> [TASK]: Report back every line of the entries that contains "kinh", exactly as written.

> [EXERCISE INPUT]:
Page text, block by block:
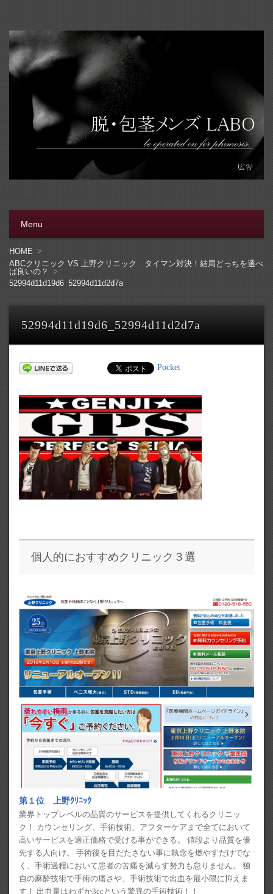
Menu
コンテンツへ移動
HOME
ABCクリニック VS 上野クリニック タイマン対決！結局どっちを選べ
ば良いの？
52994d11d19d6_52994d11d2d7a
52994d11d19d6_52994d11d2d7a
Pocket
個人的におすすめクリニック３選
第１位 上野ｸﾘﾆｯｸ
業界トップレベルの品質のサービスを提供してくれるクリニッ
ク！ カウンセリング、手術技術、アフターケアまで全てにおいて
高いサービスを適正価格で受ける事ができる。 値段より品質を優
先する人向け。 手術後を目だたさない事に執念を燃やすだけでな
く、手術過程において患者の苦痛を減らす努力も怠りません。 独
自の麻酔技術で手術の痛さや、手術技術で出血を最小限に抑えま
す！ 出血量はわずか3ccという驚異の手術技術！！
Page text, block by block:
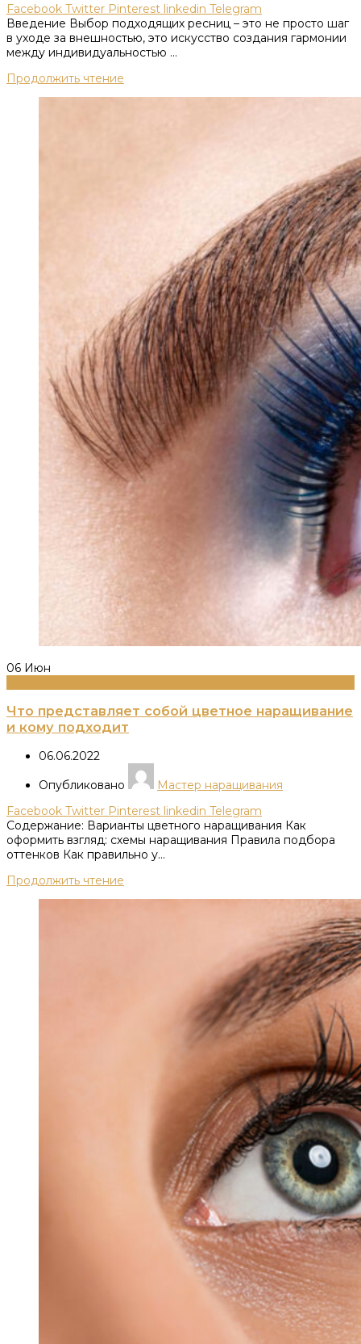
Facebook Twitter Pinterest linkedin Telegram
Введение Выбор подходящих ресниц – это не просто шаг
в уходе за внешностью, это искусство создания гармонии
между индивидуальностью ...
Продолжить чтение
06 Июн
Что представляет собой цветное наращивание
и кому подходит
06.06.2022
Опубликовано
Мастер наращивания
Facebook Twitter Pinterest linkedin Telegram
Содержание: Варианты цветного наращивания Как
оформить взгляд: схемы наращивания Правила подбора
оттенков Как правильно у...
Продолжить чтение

---

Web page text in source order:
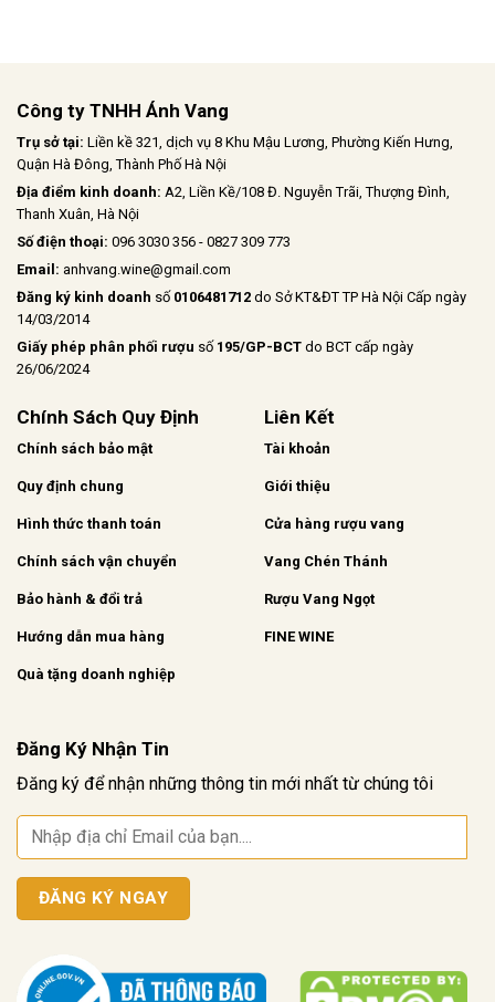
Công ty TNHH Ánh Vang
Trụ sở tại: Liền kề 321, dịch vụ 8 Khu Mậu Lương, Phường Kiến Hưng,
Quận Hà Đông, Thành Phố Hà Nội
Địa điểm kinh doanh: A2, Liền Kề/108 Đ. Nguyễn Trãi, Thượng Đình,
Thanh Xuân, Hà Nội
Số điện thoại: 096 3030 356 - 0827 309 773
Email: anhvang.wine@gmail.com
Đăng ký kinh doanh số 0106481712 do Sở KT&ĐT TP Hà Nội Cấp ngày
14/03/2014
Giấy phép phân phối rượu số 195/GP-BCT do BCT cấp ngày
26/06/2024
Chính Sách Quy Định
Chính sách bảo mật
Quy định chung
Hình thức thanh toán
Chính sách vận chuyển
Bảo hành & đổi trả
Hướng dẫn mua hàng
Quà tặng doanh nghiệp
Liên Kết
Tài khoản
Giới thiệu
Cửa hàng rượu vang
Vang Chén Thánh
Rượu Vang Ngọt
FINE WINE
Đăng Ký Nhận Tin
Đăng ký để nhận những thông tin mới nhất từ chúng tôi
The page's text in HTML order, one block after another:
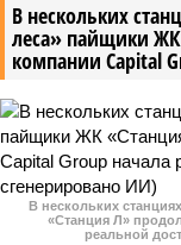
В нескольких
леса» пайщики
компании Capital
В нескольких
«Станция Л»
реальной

> [ANSWER TO THIS TASK]:
Địa điểm kinh doanh: A2, Liền Kề/108 Đ. Nguyễn Trãi, Thượng Đình,
Đăng ký kinh doanh số 0106481712 do Sở KT&ĐT TP Hà Nội Cấp ngày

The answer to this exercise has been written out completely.